This is a critical discriminator in a world in which U.S. access to land-based support is increasingly uncertain, as events later in the year would attest.
Five carrier battle groups and five amphibious ready groups deployed during the year, manned by more than 55,000 sailors and Marines, and each battle group saw combat. The nation's submarine force was pushed to the limits, constrained by force levels, as regional warfighting commanders increasingly relied on the Navy's submarines for intelligence, surveillance, reconnaissance, and striking power.
As highlighted in the 2002 edition of the Chief of Naval Operations' "Vision . . . Presence . . . Power" program guide, the Navy maintained a constant carrier presence in the Persian Gulf throughout 2001, and at the height of Operation Enduring Freedom in late fall, four battle groups and two amphibious ready groups were on station in the Arabian Sea conducting combat operations. And for the tenth straight year, Fifth Fleet surface warships continued maritime interdiction operations in support of U.N. sanctions against Iraq. Operating with their U.S. and allied land-based counterparts, Navy aircraft conducted combat operations in support of Operations Northern and Southern Watch, striking numerous targets while enforcing no-fly zones.

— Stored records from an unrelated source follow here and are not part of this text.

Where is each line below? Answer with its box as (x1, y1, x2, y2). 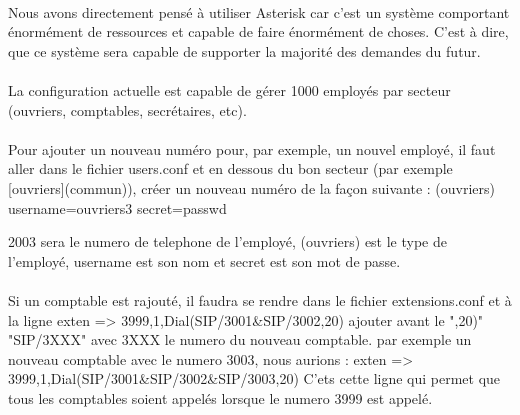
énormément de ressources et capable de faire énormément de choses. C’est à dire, (8, 21, 509, 42)
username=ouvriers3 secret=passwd (8, 197, 227, 218)
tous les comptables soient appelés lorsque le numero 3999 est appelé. (8, 387, 433, 408)
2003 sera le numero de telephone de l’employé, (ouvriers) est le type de (8, 231, 447, 252)
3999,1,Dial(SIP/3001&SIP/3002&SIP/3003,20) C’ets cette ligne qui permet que (8, 368, 501, 389)
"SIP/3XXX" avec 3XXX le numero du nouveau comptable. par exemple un (8, 329, 472, 350)
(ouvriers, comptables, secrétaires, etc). (8, 99, 247, 120)
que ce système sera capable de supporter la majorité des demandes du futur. (8, 40, 481, 61)
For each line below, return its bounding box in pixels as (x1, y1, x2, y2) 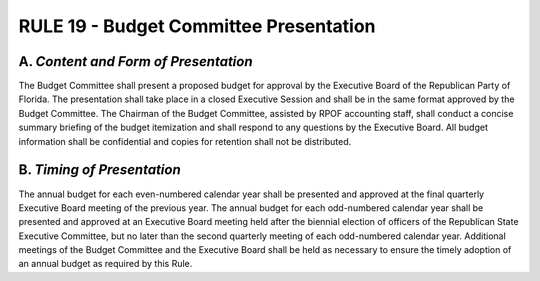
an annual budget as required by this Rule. (18, 258, 193, 270)
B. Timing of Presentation (18, 161, 182, 179)
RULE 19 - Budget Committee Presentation (18, 15, 376, 37)
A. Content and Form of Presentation (18, 53, 254, 70)
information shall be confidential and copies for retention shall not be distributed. (18, 135, 352, 147)
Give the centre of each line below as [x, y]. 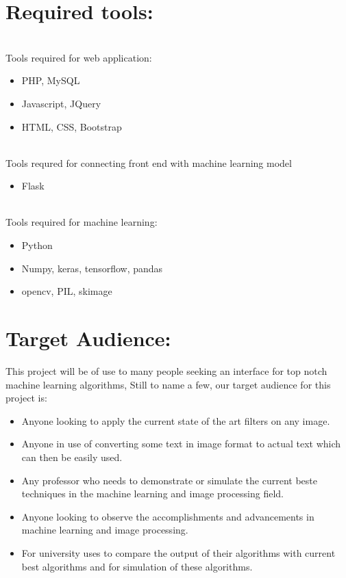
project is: [26, 398]
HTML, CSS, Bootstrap [72, 126]
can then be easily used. [72, 457]
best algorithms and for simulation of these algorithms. [137, 566]
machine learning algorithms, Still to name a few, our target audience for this [168, 384]
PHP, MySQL [51, 80]
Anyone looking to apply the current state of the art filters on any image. [176, 420]
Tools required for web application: [79, 57]
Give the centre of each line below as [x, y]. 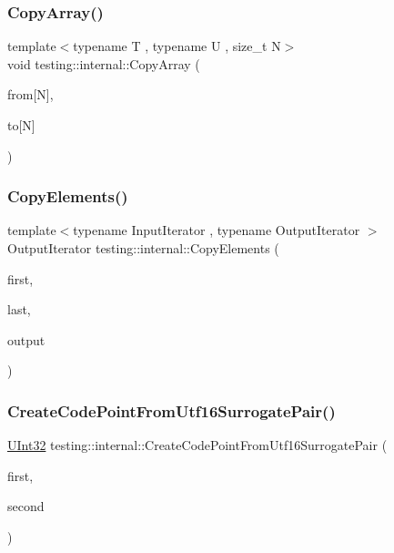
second [26, 506]
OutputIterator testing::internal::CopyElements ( [143, 248]
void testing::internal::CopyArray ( [104, 63]
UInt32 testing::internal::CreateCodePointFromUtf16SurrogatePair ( [197, 445]
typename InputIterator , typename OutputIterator [217, 230]
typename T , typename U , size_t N [177, 46]
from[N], [30, 94]
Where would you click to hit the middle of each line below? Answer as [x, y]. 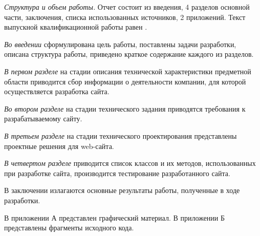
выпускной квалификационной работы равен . [76, 27]
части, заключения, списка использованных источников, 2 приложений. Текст [125, 17]
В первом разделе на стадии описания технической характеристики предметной [128, 71]
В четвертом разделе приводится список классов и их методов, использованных [130, 163]
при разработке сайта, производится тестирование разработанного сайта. [117, 173]
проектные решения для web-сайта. [59, 146]
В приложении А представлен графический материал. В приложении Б [114, 217]
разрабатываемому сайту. [43, 119]
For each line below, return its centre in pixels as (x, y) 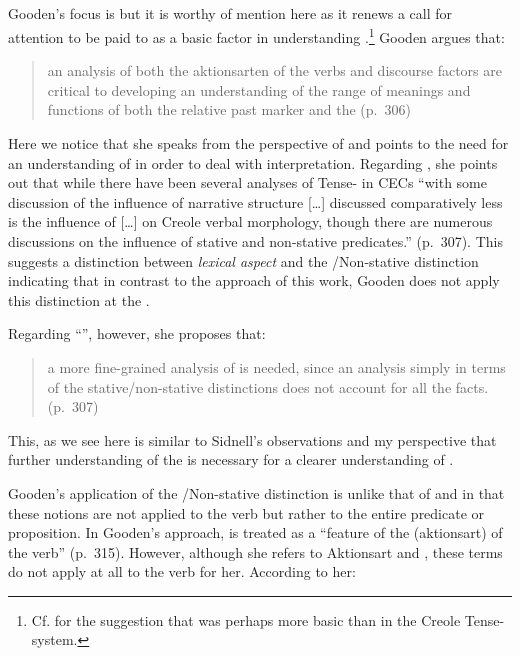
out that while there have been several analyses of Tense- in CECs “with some (247, 182)
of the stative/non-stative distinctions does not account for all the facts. (268, 386)
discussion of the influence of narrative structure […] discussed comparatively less (255, 201)
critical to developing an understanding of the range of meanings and (259, 89)
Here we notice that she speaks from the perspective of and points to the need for (258, 143)
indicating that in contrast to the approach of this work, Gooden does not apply (254, 280)
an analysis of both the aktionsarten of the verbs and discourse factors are (274, 70)
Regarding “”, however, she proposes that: (137, 333)
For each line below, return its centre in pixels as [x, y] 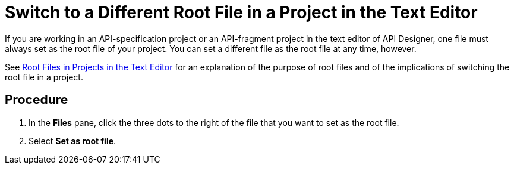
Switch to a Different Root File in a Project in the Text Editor [241, 12]
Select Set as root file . [72, 141]
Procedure [37, 100]
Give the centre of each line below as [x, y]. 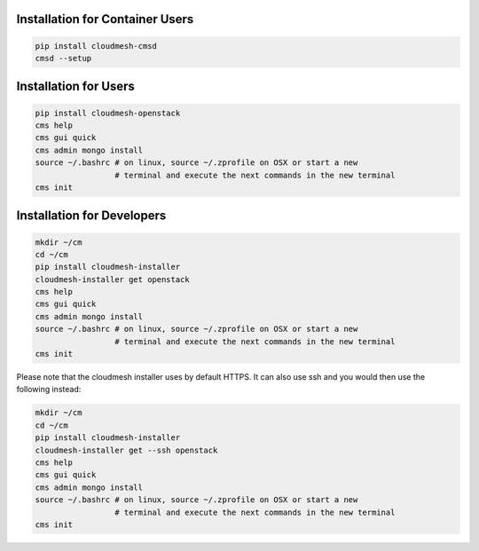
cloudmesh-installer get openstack [112, 279]
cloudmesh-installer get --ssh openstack [126, 450]
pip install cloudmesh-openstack [108, 113]
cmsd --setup [63, 58]
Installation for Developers [91, 216]
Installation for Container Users [105, 19]
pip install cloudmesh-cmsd [96, 46]
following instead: [49, 390]
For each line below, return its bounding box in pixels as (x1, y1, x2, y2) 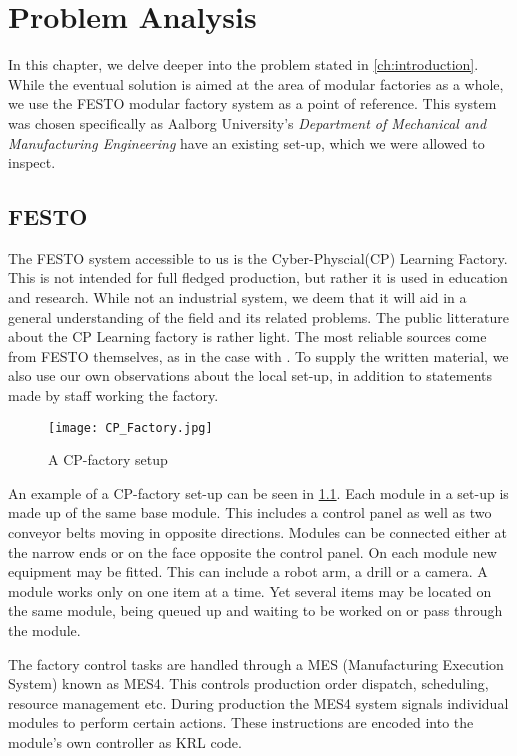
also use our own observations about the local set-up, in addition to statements (8, 365, 492, 386)
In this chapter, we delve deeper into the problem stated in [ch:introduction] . (8, 54, 479, 75)
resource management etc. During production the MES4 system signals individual (8, 692, 509, 713)
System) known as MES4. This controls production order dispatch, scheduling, (8, 673, 489, 694)
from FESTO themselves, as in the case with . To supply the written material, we (8, 345, 509, 366)
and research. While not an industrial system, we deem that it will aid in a (8, 287, 467, 308)
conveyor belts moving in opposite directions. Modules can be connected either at (8, 522, 507, 543)
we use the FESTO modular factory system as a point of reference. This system (8, 93, 497, 114)
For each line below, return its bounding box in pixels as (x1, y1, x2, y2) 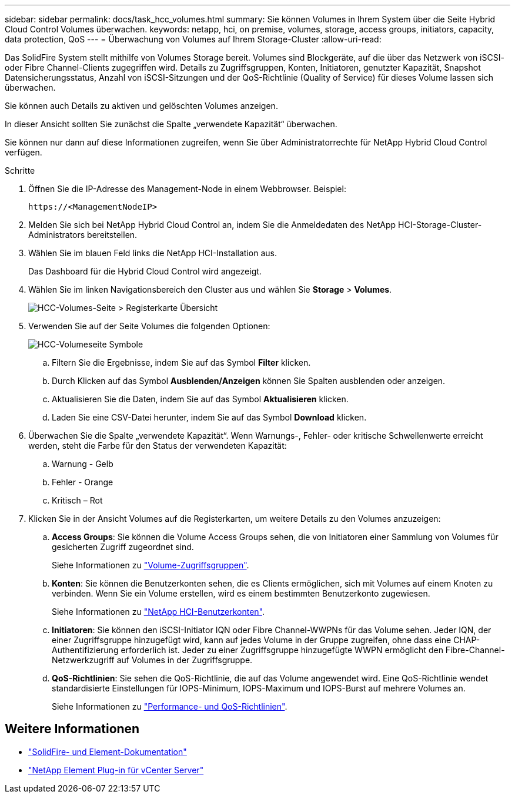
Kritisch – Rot (52, 495, 103, 505)
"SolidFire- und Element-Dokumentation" (28, 746, 187, 757)
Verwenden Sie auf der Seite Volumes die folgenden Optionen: (28, 321, 270, 331)
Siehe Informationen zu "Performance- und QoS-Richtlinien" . (52, 701, 287, 711)
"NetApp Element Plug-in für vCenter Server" (28, 764, 204, 775)
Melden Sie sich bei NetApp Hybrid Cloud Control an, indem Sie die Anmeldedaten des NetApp (28, 220, 396, 230)
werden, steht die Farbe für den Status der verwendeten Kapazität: (28, 441, 287, 451)
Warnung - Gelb (52, 459, 113, 469)
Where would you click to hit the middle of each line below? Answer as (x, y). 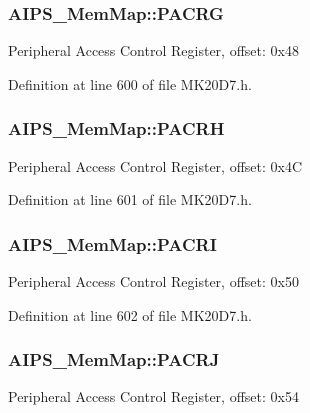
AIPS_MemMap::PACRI (112, 243)
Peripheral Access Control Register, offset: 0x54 (153, 396)
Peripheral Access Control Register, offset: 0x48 (153, 50)
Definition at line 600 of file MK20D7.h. (130, 83)
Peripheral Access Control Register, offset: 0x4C (155, 165)
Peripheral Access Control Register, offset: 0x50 (153, 281)
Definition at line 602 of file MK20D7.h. (130, 314)
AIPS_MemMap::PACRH (116, 128)
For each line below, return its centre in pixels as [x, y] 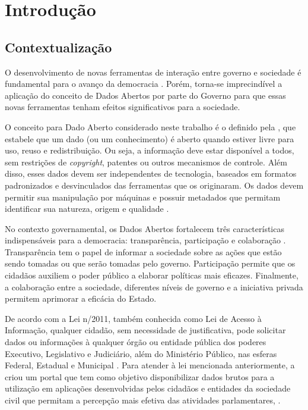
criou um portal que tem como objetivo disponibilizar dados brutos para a [140, 376]
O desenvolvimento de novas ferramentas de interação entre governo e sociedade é [153, 72]
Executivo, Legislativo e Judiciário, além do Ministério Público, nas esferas [141, 353]
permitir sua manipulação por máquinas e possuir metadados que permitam [143, 197]
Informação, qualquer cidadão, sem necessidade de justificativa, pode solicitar [145, 330]
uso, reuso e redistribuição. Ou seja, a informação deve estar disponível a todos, [150, 150]
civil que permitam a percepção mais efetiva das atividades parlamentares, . [143, 400]
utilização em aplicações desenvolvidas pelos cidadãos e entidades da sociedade [148, 388]

Sometimes, however, even the best of plans went awry. On 16 February, some 36 U.S. and British aircraft conducted strikes against radar sites and air-defense command centers in Iraq, with some attacks well north of the southern no-fly zone, the first time this occurred in two years. "We will continue to enforce the no-fly zone until the world is told otherwise," President Bush stated. The strikes came in response to increased Iraqi anti-aircraft aggressiveness, including the launching of 14 surface-to-air missiles against U.S. and British patrolling aircraft. Air Force F-15s and F-16s and British Tornadoes operating from Kuwaiti airfields, joined by Navy F/A-18s embarked on the carrier Harry S. Truman (CVN-75), attacked approximately 25 targets. According to news reports, however, virtually all of the Navy's new AGM-154A Joint Stand-Off Weapons (or JSOWs) fell wide of their marks, with indications of a software glitch in the weapons' global positioning system guidance packages. Later, on 10 August, British and U.S. aircraft, including F/A-18s from the Enterprise (CVN-65), carried out more strikes, including some on targets that were missed in February.
U.S. naval forces in Japan, as well as West Coast-based ships, continued to provide visible overseas engagement throughout the Pacific Rim. The Navy-Marine Corps team carried out more than 30 missions in support of the International Force in East Timor and related humanitarian-assistance efforts. In defense of U.S. maritime sovereignty, the Navy continued to work closely with the Coast Guard, a practical implementation of the 1997 National Fleet policy. On 24 February, for example, a Navy destroyer with a Coast Guard law-enforcement team on board seized a fishing boat off the Pacific coast of Mexico loaded with nearly nine tons of cocaine—the fourth-largest drug haul in U.S. counternarcotics history. Elsewhere, 86 Navy ships operated at various times in the Mediterranean Sea, conducting 127 exercises and 586 port visits. And three Navy ships participated in the annual UNITAS deployment to South America, promoting multilateral security cooperation and enhancing interoperability with our regional partners.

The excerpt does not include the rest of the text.